Tool Result Truncation
Cap tool result size before injecting into context. A 10,000-token API response should be truncated or summarized before the LLM sees it. The LLM doesn't need the full payload — it needs the information relevant to its current goal.
Aider's Architect/Editor split demonstrates how context management affects performance at the system level. By separating the high-level reasoning (Architect) from the code editing (Editor), each agent operates with a focused context window. The result: 83% state-of-the-art on polyglot benchmarks. The Architect sees the codebase structure; the Editor sees only the files being modified. Neither wastes context on the other's concerns.
Production Hardening
Retry Policies
Not all failures are equal. Build a retry policy that distinguishes between error types.
const retryPolicy: Record<string, RetryConfig> = {
transient: { maxRetries: 3, backoffMs: [1000, 2000, 4000] },
permanent: { maxRetries: 0 },
auth: { maxRetries: 0, escalate: true },
timeout: { maxRetries: 2, backoffMs: [2000, 5000] },
};Tool Call Budgets
Set a per-tool budget in addition to the global iteration limit.

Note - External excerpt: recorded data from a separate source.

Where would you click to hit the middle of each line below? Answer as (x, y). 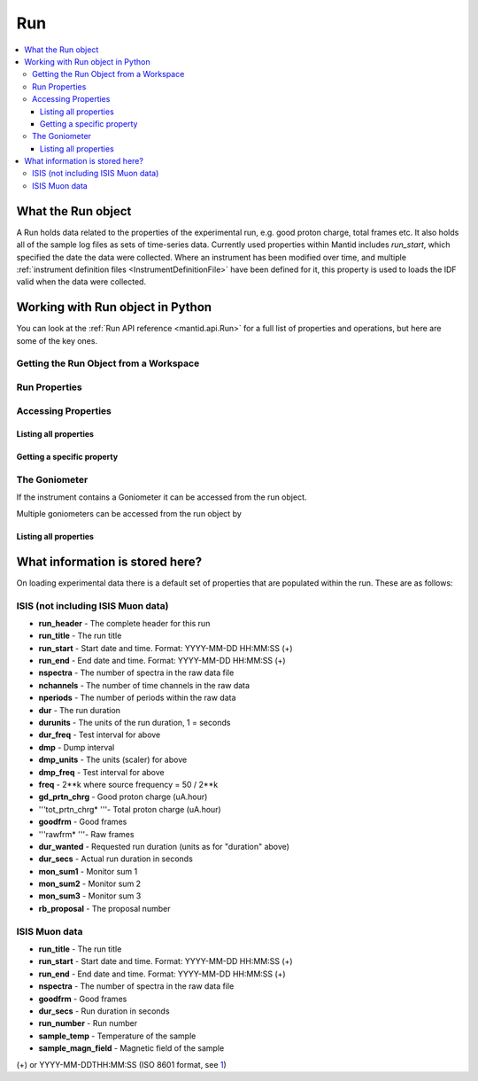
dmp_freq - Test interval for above (101, 772)
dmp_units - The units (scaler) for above (113, 760)
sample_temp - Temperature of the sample (117, 1036)
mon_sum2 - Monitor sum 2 (90, 884)
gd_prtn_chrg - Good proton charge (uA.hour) (123, 797)
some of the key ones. (57, 340)
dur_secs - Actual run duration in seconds (116, 859)
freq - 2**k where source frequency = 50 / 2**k (128, 784)
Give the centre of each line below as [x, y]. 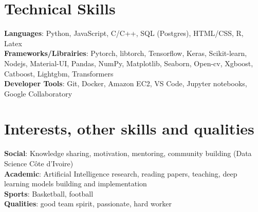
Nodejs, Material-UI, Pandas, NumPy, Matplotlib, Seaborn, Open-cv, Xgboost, [129, 63]
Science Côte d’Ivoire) [39, 163]
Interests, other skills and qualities [129, 129]
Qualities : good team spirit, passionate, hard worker [88, 204]
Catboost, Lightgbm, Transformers [59, 73]
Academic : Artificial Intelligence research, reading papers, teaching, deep [121, 173]
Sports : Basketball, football [49, 193]
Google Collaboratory [38, 93]

If the agent has called `web_search` 10 times in one run, something is wrong — it's probably stuck in a search loop. Cap individual tool usage.
Observability
Log every turn with: iteration number, tool called, arguments, result status, tokens consumed, latency. This trace is your debugging lifeline when the agent produces wrong output. Langfuse and Arize Phoenix both support turn-level agent tracing.
What to alert on:
- A run hitting max iterations (the agent couldn't solve the task)
- A single tool being called more than 5 times in one run (stuck in a loop)
- Token budget exhaustion before the agent signals completion
- Tool error rates exceeding 20% in a rolling window
Without these alerts, your first signal that the loop is misbehaving is a user complaint or an unexplained API bill.
Full Example: Research Agent
Putting it all together:
async function researchLoop(goal: string): Promise<ResearchResult> {
const state: LoopState = {
turns: [{ role: 'user', content: goal }],
iteration: 0,
tokensUsed: 0,
tokenBudget: 100_000,
confidence: 0,
toolCounts: {},
llmSignaledDone: false,
};
while (true) {
const reason = shouldTerminate(state);
if (reason) {
logger.info(`Loop terminated: ${reason} after ${state.iteration} turns`);
return extractResult(state, reason);
}
// Compress context if needed
state.turns = await compressContext(state.turns);
// Get LLM decision
const response = await llm.chat({
messages: state.turns,
tools: [searchTool, readPageTool, analyzeTool],
});
state.tokensUsed += response.usage.totalTokens;
state.iteration++;
if (response.finishReason === 'stop') {
state.llmSignaledDone = true;
state.turns.push({ role: 'assistant', content: response.text });
continue;
}
// Execute tool calls
for (const call of response.toolCalls) {
state.toolCounts[call.name] = (state.toolCounts[call.name] ?? 0) + 1;
if (state.toolCounts[call.name] > 10) {
state.turns.push({
role: 'tool',
content: `Tool ${call.name} budget exhausted. Use a different approach.`,
});
continue;
}
const result = await executeWithTimeout(call, 30_000);
state.turns.push({ role: 'tool', content: JSON.stringify(result) });
}
}
}This loop handles termination (four conditions), context compression, tool budgets, and timeouts. It's roughly 40 lines. Production agents add error handling, observability, and retry logic — but this is the skeleton that every agent shares.
The ReAct loop is the foundation. [Sequential chaining](/guides/sequential-chaining-ai-agents) composes multiple loops into pipelines. [Reflection and critique](/guides/reflection-critique-loops-ai-agents) adds a second loop that reviews the first loop's output. But it all starts here — reason, act, observe, repeat.